Picnic Bento For Hanami or Sports Festivals. Great recipe for Picnic Bento For Hanami or Sports Festivals. Most of the items in the bento are things a toddler can eat, but they are satisfying for adults, too. When food cools down it doesn't taste as rich or salty as when it's hot, so I try.
Most of the items in the bento are things a toddler can eat, but they are satisfying for adults, too. When food cools down it doesn't taste as rich or salty as when. Bento are Japanese packed lunch boxes, which can be prepared at home or bought before the picnic. You can cook Picnic Bento For Hanami or Sports Festivals using 11 ingredients and 10 steps. Here is how you achieve that.
Ingredients of Picnic Bento For Hanami or Sports Festivals
- Prepare 10 of Cylinder shaped salmon flake onigiri (rice balls).
- It's 15 of Cylinder shape umeboshi paste onigiri (rice balls).
- You need 1 of chicken thigh worth Chicken karaage (deep fried chicken).
- It's 3 of potatoes worth Potatoes and shrimp stir fried with olive oil.
- It's 1 of roll Fresh spring roll salad.
- It's 5 of pieces of frozen kabocha squash worth Kabocha squash salad.
- Prepare 15 of cherry tomatoes Tomatoes marinated in honey.
- It's 5 of Wiener sausages.
- You need 2 of Boiled eggs.
- Prepare 5 of Strawberries.
- It's 1 of Melon.
Those eaten at hanami parties are called hanami bento, and feature items like makizushi (sushi rolls), inarizushi (sushi rice stuffed in fried tofu pouches), tamagoyaki (Japanese-style omelet), or kamaboko (pink and white fish cakes). Bento are packed lunch boxes, which can be prepared at home or bought before the picnic. Those eaten at hanami parties are called hanami bento, and feature items like makizushi (sushi rolls), inarizushi (sushi rice stuffed in fried tofu pouches), tamagoyaki (Japanese-style omelet) and kamaboko (pink and white fish cakes). Hanami bento are especially customized and sold at supermarkets during.
Picnic Bento For Hanami or Sports Festivals instructions
- Make the salmon and umeboshi onigiri. Mix each ingredient in plain rice and form into cylindrical rice balls. Optionally, wrap with nori seaweed or shiso leaves. I open holes in the nori seaweed with this gadget so that it's easier for my toddler to eat..

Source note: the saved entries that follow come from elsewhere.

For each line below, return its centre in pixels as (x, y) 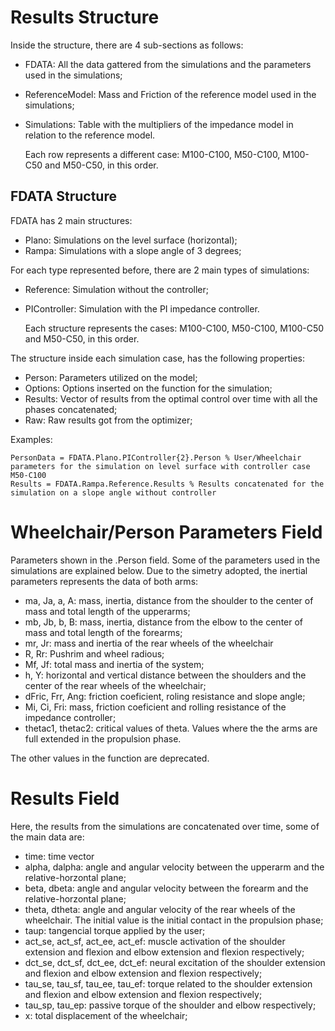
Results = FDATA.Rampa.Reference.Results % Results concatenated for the (167, 484)
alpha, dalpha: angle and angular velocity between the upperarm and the (174, 867)
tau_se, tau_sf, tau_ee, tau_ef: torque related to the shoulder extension (168, 983)
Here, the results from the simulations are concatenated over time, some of (165, 826)
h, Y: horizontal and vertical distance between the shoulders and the (165, 675)
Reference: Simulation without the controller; (117, 289)
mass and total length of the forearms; (103, 632)
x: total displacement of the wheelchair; (106, 1015)
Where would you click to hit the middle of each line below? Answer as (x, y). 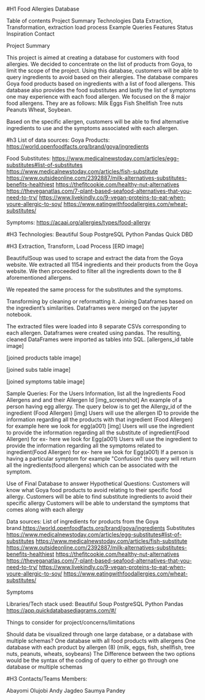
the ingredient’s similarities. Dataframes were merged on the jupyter (92, 308)
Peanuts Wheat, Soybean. (39, 110)
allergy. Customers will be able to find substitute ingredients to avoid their (99, 497)
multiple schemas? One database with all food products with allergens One (101, 641)
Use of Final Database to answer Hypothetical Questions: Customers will (98, 483)
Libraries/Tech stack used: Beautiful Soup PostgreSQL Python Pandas (95, 604)
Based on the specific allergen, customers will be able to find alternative (98, 121)
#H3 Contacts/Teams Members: (47, 679)
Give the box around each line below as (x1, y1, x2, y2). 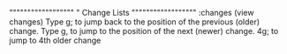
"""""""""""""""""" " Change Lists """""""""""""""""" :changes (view (9, 8, 254, 17)
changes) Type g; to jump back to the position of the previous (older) (9, 17, 261, 27)
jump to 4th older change (9, 35, 102, 45)
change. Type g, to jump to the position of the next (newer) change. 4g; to (9, 26, 279, 36)
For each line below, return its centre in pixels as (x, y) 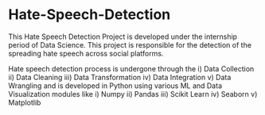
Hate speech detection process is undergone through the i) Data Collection (131, 68)
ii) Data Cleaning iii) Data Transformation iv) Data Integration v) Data (120, 77)
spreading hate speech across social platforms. (86, 53)
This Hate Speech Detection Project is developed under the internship (123, 36)
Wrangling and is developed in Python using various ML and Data (115, 86)
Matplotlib (25, 102)
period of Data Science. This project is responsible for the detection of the (130, 44)
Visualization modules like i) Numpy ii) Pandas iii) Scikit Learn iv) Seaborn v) (133, 94)

- Make the chicken karaage: Cut the chicken thigh into bite sized pieces. Put it in a plastic bag with soy sauce, grated garlic, grated ginger, sesame oil and shiro-dashi (light soy sauce with dashi stock) and massage the seasonings into the meat..
- Push the air out of the bag and close it up. Leave for at least 5 minutes. Add bread and cake flours plus katakuriko to the bag, coat the chicken with the flours and deep fry it..
- Make the potato-shrimp stir fry: Peel the potatoes, cut into bite sized pieces and put into a bowl of water. De-vein the shrimp and cut into bite sized pieces..
- Stir fry some garlic in a generous amount of oil in a frying pan. Stir fry the potatoes, maitake mushrooms and shrimp. Season with seasoned salt (e.g. Magic Salt)..
- Make the fresh spring roll salad: Soak the fresh spring roll wrapper in water. Combine lettuce, crab stick and thin green onions with mayonnaise, and rolll it up tightly in the wrapper. Cut the roll into 4 pieces..
- Make the kabocha squash salad: Microwave the frozen kabocha squash pieces. Peel and mash. Mix with clotted cream or cream cheese, and season with salt..
- Make the honey-marinated tomatoes: Peel the cherry tomatoes by putting them in boiling water for a few seconds. Put the peeled tomatoes in a plastic bag and drizzle in some honey. Push the air out of the bag and seal it closed..
- Leave for at least 15 minutes, drain and check the flavor. If it's not sweet enough add more honey, and seal the bag again to store..
- Cook the sausages and hard boiled eggs in the usual way. Use lettuce and tomatoes to make the bento colorful and to divide up the components of the bento so that the flavors don't mix. Finished!.
Picnic Bento For Hanami or Sports Festivals.. Most of the items in the bento are things a toddler can eat, but they are satisfying for adults, too. When food cools down it doesn't taste as rich or salty as when it's hot, so I try to flavor. Hanami (花見, "flower viewing") is the Japanese traditional custom of enjoying the transient beauty of flowers; flowers ("hana") are in this case almost always referring to those of the cherry ("sakura") or, less frequently, plum ("ume") trees. From the end of March to early May, cherry trees bloom all over Japan, and around the first of February on the island of Okinawa.